Records from a data collection

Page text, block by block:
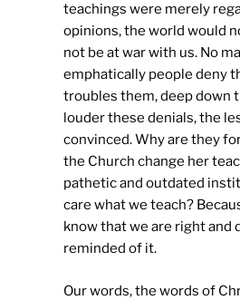
teachings were merely
opinions, the world would
not be at war with us. No
emphatically people deny
troubles them, deep down
louder these denials, the
convinced. Why are they
the Church change her
pathetic and outdated
care what we teach?
know that we are right and
reminded of it.
Our words, the words of
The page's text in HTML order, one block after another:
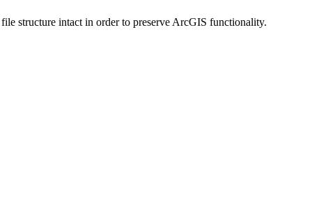
structure intact in order to preserve ArcGIS functionality.
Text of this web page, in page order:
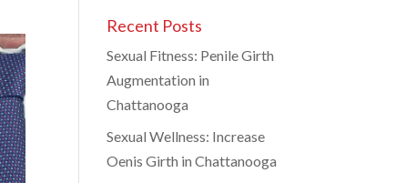
Recent Posts
Sexual Fitness: Penile Girth
Augmentation in
Chattanooga
Sexual Wellness: Increase
Oenis Girth in Chattanooga
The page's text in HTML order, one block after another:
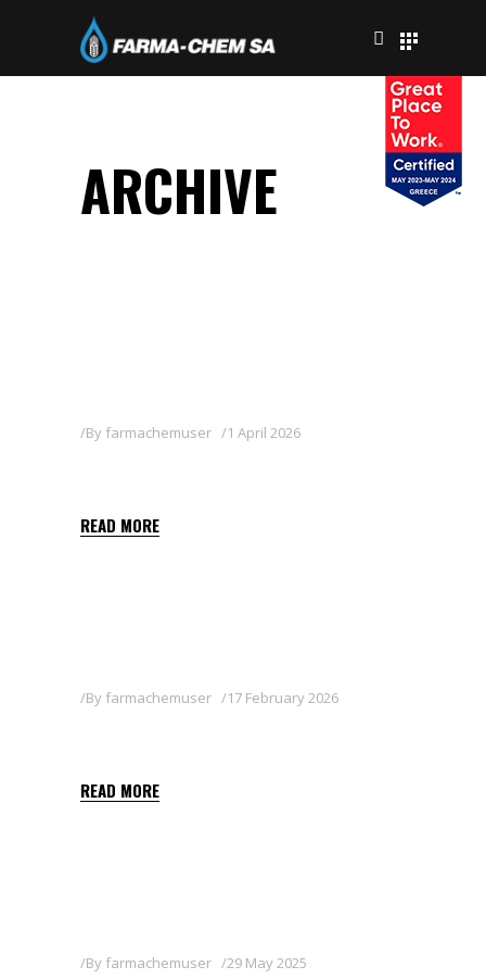
ARCHIVE
By farmachemuser 1 April 2026
READ MORE
By farmachemuser 17 February 2026
READ MORE
By farmachemuser 29 May 2025
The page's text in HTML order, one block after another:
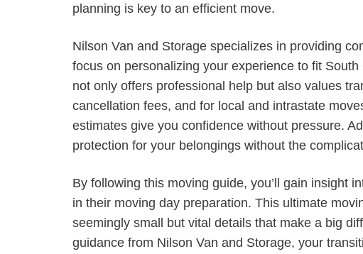
planning is key to an efficient move.
Nilson Van and Storage specializes in providing
focus on personalizing your experience to fit
not only offers professional help but also values
cancellation fees, and for local and intrastate
estimates give you confidence without pressure.
protection for your belongings without the
By following this moving guide, you’ll gain insight
in their moving day preparation. This ultimate
seemingly small but vital details that make a big
guidance from Nilson Van and Storage, your
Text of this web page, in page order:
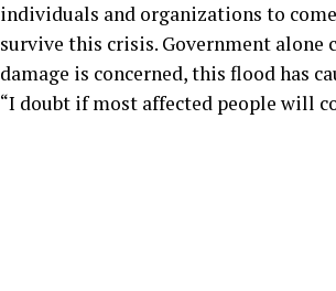
individuals and organizations to
survive this crisis. Government alone
damage is concerned, this flood has
“I doubt if most affected people will

What is needed
For this exercise, return the records above in full and exactly, omitting the images.

Response
Page text, block by block:
teachings were merely
opinions, the world would
not be at war with us. No
emphatically people deny
troubles them, deep down
louder these denials, the
convinced. Why are they
the Church change her
pathetic and outdated
care what we teach?
know that we are right and
reminded of it.
Our words, the words of
The page's text in HTML order, one block after another:
structure intact in order to preserve ArcGIS functionality.
Text of this web page, in page order:
Recent Posts
Sexual Fitness: Penile Girth
Augmentation in
Chattanooga
Sexual Wellness: Increase
Oenis Girth in Chattanooga
The page's text in HTML order, one block after another:
ARCHIVE
By farmachemuser 1 April 2026
READ MORE
By farmachemuser 17 February 2026
READ MORE
By farmachemuser 29 May 2025
The page's text in HTML order, one block after another:
planning is key to an efficient move.
Nilson Van and Storage specializes in providing
focus on personalizing your experience to fit
not only offers professional help but also values
cancellation fees, and for local and intrastate
estimates give you confidence without pressure.
protection for your belongings without the
By following this moving guide, you’ll gain insight
in their moving day preparation. This ultimate
seemingly small but vital details that make a big
guidance from Nilson Van and Storage, your
Text of this web page, in page order:
individuals and organizations to
survive this crisis. Government alone
damage is concerned, this flood has
“I doubt if most affected people will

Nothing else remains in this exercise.